她站在方伟身后,看着方伟背上那几道被树枝刮出来的口子、肩膀上被石头硌出来的淤青,眼眶一下子就红了。
“疼不疼?”
吴绍丽把毛巾捂在方伟的肩膀上,小心擦着他肩头那道还在往外渗血的伤口,低声问道。
方伟转过身,看着她那双又红又亮的眼睛,笑道:“不疼,一点都不疼。”
“……”
吴绍丽抿紧嘴唇没说话,只是拿毛巾一下一下地擦着他背上那些细小的划伤。
方伟笑嘻嘻地说道:“媳妇儿,你先帮我找件干净衣裳。”
吴绍丽嗅了嗅鼻子,转身进屋翻柜子去了。
等方伟换好干净衣服,去灶房胡乱扒了两口玉米糊糊,把碗往灶台上一搁就站了起来。
吴绍丽见状,立刻问道:“你还要出去?”
“我去老林场看看,”
方伟亲了一下她的脸颊,低声道:“我们那边老林场里面可是有很宝贝,要是被野猪给拱了,那可得损失不少钱。”
说完,他就快步离开了家里,一个人去了老林场。
方伟在他找到天麻的那一片区域转了一圈,确定没有野猪出现过的痕迹,才长长吐了一口气。
昨天晚上待在树上的时候,他是真的怕那些野猪来拱自己的宝贝。
幸好什么事都没有发生,还弄到了一千两百多斤的野猪肉。
……
“咣咣咣!各家当家的都到村长家去开会!咣咣咣!”
铜锣声从村头敲到村尾,除了那些被安排在晒谷场保护猪肉的村民,其他人全部都往周村长家去了。

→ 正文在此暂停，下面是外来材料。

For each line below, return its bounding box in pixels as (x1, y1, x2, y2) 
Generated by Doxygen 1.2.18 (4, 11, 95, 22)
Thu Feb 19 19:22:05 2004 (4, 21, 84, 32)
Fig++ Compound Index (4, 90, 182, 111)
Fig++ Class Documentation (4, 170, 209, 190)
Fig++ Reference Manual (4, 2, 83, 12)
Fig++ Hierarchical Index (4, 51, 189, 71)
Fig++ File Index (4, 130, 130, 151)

所有人都知道,这次开会肯定是为了讨论该怎么处理这一千两百多斤的猪肉。
周村长家的院子里很快就挤满了人。
条凳不够坐,有人坐在门槛上,有人蹲在墙角根,还有人干脆往地上一坐,拿草帽垫在屁股底下。
院子里嗡嗡嗡嗡的,比过年还热闹。
“一千两百斤啊!你们说村长打算咋分?”
“那还用说!当然是谁家出了力谁多拿!我家小子昨晚可是跟大伟去山里蹲了一宿!”
“你小子干啥了?挖了个坑也算出力?”
“放尼玛的屁!没那个坑野猪能掉下去?你行你上啊!”
一个蹲在墙角的大婶突然站起来,嗓门比在场的人都要大:“我说肉这么多,总不能搁那儿看着吧!”

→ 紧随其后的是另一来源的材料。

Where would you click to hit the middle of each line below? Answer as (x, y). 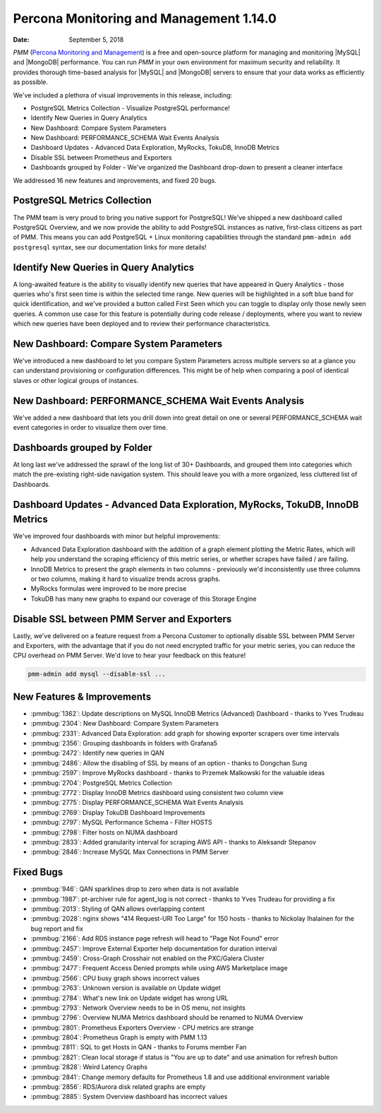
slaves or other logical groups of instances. (76, 380)
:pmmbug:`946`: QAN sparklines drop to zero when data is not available (135, 889)
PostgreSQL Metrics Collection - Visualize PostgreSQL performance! (131, 108)
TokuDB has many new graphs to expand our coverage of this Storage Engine (144, 599)
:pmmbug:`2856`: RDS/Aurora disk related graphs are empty (118, 1087)
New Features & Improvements (82, 696)
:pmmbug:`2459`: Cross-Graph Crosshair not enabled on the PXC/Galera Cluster (147, 958)
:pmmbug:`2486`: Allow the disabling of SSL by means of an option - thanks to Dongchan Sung (169, 762)

“干脆按人头把肉全分了!一家分个几斤,回去炖酸菜熬大油,美美地吃他娘的好几天!”
这话刚一落地,立刻就有人跟着附和。
“对对对!分肉!我家锅里都刮不出油星子了!你们摸摸我这肚子,都瘦成啥样了!”
“我家也赞成!辛辛苦苦一年到头,过个年都舍不得敞开吃!这回好不容易白捡这么多肉,不分还等啥?!”
“分肉!分肉!!!”
有一个老汉蹲在地上,喉结一上一下地滚着,像是已经闻到了炖肉的味道。
周村长坐在最前面的条凳上,一边吧嗒吧嗒地抽着烟,一边听着这些人在底下起哄。
沉思了一会,他突然把目光转向坐在角落里的方伟。
方伟坐在靠墙的一张条凳上,脸上没什么表情,低着头在那搓指甲缝里干涸的血泥。
院子里那些人吵吵了半天,周村长一个字没吭。
终于有人察觉到不对劲了。
最先安静下来的是蹲在前排那几个,然后后排的声音也跟着小了下去。
等院子里彻底安静的时候,周村长才开口道:“大伟,你起来说两句。”
一瞬间,所有人都看向了方伟。
是啊!
这次打野猪,领头的和出大力气的都是方伟!肯定得先听听他的意见!
“……”
方伟挑了挑眉,看着盯着自己的周村长,思考了一下才说道:“分肉吃确实痛快。”
“一家分几斤,回去炖酸菜、熬大油,今天晚上全村人一起敞开肚皮吃。”
他的目光在人群里慢慢扫了一圈。
“可吃完之后呢?”
没人说话。
“拉泡屎,就什么都没了。”
听到这话,之前那个提议分肉的大婶脸一下子红了。
“我给大家算一笔账吧。”
方伟竖起一根手指,“镇上的猪肉现在差不多一块二毛钱一斤,野猪肉比不上家猪,肉柴一点,口感差点意思,但它也是真真正正的肉。”
“我们也不多算,就按最低五毛钱一斤卖出去,一千两百斤,能卖多少钱?”
院子里有人开始掐手指头算了。
“六百块钱。”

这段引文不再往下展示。